Archiving vs. zipping

Hi,

I’m not sure I’ve understood the archiving concept correctly:

Per default every time someone opens a statistiv view piwik saves the data into database table xxx_archive_numeric_yyyy_mm and xxx_archive_blob_yyyy_mm.

You can force Piwik to save this data every now and then by starting a cron job

The data in xxx_archive_numeric_yyyy_mm and xxx_archive_blob_yyyy_mm, is it zipped or not?
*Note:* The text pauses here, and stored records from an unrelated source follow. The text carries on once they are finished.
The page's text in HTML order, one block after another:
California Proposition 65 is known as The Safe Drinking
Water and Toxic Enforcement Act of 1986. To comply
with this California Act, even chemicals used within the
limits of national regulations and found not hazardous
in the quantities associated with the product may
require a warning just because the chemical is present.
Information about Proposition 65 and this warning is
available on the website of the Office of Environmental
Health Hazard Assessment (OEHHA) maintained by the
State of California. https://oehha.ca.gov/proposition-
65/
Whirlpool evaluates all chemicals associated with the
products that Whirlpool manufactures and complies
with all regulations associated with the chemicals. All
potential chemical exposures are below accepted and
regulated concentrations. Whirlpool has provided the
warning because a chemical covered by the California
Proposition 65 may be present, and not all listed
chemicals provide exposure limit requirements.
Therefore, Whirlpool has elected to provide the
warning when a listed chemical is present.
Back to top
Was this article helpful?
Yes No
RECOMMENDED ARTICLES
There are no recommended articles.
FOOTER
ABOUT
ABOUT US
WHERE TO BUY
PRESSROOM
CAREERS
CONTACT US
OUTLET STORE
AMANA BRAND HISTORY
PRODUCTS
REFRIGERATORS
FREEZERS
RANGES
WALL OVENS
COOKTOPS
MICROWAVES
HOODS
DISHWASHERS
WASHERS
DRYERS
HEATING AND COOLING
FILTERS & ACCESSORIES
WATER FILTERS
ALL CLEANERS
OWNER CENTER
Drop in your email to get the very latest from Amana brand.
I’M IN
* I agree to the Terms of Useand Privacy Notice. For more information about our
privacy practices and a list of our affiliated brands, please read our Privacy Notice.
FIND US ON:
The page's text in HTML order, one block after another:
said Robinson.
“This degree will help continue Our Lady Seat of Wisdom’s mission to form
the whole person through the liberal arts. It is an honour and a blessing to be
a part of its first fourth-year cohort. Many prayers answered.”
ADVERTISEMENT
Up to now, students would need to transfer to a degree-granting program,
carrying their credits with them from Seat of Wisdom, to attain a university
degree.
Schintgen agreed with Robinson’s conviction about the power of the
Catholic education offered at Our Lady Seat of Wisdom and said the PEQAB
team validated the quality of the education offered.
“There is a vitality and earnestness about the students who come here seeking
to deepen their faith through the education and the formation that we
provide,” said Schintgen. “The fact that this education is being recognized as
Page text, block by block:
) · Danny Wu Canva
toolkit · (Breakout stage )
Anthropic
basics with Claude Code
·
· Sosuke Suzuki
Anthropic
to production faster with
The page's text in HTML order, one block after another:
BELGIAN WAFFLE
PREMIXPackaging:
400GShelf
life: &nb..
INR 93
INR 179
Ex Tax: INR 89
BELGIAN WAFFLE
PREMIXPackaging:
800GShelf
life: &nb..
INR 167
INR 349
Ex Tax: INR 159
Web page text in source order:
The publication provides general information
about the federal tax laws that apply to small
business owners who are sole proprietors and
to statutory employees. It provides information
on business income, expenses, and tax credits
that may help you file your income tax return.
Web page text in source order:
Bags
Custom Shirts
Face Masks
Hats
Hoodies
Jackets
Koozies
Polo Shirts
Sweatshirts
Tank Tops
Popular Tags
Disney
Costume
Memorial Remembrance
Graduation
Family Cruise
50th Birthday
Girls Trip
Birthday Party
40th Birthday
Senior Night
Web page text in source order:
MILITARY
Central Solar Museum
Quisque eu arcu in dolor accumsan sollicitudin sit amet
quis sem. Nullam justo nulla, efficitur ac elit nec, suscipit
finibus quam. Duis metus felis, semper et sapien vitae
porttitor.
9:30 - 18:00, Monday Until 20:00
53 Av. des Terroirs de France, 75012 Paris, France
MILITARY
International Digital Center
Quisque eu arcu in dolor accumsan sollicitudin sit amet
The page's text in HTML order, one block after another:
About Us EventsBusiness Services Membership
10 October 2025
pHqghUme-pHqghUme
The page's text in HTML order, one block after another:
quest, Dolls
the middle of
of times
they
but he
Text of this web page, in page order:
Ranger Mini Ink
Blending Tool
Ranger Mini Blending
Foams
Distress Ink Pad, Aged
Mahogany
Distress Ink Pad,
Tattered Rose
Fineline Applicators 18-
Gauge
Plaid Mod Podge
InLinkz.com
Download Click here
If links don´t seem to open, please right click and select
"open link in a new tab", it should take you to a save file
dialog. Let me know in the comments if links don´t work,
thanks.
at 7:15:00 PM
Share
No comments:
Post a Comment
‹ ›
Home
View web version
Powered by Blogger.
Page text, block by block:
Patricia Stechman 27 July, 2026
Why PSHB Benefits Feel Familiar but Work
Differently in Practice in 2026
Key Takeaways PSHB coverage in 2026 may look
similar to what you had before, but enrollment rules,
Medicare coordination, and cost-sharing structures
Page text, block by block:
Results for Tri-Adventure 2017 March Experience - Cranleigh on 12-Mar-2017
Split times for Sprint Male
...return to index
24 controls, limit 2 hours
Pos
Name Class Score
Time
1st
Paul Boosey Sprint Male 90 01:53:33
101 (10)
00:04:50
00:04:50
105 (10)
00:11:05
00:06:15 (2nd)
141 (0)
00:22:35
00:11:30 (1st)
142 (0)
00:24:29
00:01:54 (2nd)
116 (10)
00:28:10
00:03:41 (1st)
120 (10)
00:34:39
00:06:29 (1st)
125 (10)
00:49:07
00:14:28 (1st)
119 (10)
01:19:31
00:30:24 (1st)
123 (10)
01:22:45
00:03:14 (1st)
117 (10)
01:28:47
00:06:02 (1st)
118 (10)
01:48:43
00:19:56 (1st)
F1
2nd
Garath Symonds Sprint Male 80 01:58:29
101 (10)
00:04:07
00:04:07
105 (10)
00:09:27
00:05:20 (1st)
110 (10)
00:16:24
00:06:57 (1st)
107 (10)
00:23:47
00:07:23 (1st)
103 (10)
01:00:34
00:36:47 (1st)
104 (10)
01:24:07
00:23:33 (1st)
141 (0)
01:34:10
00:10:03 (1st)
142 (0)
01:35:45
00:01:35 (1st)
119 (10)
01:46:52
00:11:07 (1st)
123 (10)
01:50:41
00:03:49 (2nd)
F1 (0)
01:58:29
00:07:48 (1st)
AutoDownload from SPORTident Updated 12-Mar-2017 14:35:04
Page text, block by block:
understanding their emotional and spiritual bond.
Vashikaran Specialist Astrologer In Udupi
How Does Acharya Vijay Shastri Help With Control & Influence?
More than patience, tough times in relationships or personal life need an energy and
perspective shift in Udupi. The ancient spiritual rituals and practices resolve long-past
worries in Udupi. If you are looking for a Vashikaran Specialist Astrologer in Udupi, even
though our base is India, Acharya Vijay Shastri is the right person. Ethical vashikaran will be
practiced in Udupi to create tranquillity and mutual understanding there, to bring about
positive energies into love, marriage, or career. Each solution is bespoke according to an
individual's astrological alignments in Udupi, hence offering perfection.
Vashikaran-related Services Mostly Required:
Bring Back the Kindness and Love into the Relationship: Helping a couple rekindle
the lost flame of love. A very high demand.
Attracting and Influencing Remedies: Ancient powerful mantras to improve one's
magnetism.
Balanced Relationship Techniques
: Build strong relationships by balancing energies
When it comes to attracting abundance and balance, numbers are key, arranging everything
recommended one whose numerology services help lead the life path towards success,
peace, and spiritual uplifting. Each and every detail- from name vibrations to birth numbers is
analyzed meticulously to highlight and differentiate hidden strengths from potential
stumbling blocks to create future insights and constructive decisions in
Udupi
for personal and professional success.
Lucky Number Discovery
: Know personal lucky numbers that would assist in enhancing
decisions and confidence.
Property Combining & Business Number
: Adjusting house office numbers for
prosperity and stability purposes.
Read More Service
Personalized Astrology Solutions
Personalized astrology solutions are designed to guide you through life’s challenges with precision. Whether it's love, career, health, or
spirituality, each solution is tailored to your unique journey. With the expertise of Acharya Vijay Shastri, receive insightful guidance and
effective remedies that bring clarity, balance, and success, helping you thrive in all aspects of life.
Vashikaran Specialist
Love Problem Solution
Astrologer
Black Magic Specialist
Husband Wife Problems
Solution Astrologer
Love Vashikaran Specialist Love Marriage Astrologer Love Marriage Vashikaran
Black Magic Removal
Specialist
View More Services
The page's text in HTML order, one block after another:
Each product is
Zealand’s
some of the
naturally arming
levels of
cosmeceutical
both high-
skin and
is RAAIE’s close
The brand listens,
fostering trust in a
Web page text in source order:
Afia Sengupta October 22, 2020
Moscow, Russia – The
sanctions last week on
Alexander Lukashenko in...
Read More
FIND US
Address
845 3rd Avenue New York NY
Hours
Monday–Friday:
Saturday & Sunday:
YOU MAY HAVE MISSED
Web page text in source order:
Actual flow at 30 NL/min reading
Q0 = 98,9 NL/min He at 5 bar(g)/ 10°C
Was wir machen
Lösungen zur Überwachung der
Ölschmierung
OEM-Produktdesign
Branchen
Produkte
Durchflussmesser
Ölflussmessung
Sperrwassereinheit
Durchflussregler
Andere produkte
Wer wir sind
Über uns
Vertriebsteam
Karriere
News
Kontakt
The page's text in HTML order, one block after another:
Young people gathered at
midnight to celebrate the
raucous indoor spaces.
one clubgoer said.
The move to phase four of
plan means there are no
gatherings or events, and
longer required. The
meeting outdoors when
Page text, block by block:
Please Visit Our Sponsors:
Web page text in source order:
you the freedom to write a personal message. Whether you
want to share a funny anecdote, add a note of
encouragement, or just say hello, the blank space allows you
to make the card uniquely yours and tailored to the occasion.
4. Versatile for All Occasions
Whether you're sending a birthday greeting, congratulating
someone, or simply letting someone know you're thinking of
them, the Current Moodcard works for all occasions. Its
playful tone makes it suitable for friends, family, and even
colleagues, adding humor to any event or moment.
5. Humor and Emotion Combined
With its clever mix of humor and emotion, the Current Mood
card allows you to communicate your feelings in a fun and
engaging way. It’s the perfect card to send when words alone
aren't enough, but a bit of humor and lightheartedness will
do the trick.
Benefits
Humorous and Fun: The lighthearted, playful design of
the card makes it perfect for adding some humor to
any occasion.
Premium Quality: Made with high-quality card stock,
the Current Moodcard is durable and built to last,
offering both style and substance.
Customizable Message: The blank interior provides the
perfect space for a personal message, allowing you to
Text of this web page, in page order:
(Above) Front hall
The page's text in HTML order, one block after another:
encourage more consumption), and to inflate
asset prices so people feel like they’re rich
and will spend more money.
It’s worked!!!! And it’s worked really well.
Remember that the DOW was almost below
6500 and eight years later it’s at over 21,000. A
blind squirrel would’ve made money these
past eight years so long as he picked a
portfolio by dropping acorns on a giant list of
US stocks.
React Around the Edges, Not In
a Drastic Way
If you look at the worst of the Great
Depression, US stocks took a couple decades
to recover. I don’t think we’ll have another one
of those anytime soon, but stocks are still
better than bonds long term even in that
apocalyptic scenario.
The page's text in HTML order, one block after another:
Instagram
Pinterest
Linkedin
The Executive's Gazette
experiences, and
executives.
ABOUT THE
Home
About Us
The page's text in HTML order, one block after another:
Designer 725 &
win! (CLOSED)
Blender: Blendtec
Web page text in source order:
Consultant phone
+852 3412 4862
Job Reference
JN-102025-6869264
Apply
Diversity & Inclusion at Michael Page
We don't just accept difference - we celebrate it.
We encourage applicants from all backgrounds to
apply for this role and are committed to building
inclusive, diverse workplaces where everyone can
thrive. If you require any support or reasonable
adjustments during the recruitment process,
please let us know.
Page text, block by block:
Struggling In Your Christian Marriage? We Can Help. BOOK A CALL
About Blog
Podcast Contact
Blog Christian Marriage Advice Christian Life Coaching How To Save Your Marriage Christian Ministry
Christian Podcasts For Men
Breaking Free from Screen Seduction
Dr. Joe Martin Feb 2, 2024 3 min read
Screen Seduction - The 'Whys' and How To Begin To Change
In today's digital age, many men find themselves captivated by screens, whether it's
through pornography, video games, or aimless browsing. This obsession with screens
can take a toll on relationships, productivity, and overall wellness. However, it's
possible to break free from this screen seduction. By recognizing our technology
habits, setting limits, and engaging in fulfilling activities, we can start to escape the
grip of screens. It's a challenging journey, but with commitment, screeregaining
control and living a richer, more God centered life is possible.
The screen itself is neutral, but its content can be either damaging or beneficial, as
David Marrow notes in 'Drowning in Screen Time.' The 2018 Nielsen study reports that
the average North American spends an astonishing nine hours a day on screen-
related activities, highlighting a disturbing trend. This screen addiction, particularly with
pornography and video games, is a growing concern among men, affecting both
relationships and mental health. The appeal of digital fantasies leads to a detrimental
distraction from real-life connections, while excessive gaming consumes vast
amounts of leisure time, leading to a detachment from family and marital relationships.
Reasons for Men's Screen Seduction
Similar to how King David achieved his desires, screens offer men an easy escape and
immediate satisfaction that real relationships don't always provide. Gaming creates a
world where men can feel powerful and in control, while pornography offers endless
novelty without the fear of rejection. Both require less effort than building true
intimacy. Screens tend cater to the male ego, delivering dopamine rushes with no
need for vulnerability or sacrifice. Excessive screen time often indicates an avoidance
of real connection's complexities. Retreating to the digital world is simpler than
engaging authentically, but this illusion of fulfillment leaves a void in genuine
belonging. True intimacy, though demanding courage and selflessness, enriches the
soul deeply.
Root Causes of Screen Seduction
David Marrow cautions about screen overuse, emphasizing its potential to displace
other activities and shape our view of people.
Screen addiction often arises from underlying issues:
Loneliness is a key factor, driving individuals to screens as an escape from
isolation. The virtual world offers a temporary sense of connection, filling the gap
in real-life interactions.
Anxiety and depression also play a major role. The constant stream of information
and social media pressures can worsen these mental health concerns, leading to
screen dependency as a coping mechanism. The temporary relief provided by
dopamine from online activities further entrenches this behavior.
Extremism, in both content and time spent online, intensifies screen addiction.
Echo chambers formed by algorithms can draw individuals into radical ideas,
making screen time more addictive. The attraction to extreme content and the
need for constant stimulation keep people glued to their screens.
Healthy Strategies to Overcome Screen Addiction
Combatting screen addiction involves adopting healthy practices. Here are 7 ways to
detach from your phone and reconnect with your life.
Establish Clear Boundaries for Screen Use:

If yes, why is there so much data?
(i.e.:
export 2010_03.sql.gz (numeric and blob) via phpmyadmin -> 2.2 MB
unzip 2010_03.sql.gz to 2010_03.sql -> 34.6 MB
Piwik -> Settings -> database usage -> archive_numeric_2010_03 = 8Mb, archive_blob_2010_03 = 17.8 Mb)

BTW: Is it really Mb(it), not MB? My web hosting dashboard shows usage of xx MB(yte)…

And if not zipped, how can I force Piwik to do this?

Kind regards from Germany
Michael

Hi,

ok, after digging in a lot of tables and columns and things, there’s a little light:

Archiving doesn’t mean Archiving (knickknack, knowhattamean, knickknack), but Preparation for a faster dashboard view…

There’s no zipping, saving, whatever. Alas!

So it seems Piwik urgently needs a “tidy up” button or automated “clear archive tables” functionality at the end of a month.

My second wish (if I have another…) would be a real archiving functionality for the log files, which are the base for the archive tables created on-demand. Could be something like autosaving all entries of the past month.

Seriously: Piwik is a wonderful piece of software! But database management must not result in buying more expensive webhosting packages because of need for a lot more database space!

Kind regards
Michael

P.S.: This seems to be a more feature related post, so some admin may move it to Piwik Feature Suggestions

there is a ticket for this feature request: http://dev.piwik.org/trac/ticket/53

and yes, reports are zipped before saved in the DB. However there is a lot of data to store, and it is duplicated for days, weeks months and year to some extent. Note that DB size does not impact performance in this case, but agreed that it might mean buying extra DB space for shared hosted environment for those using Piwik with non trivial websites.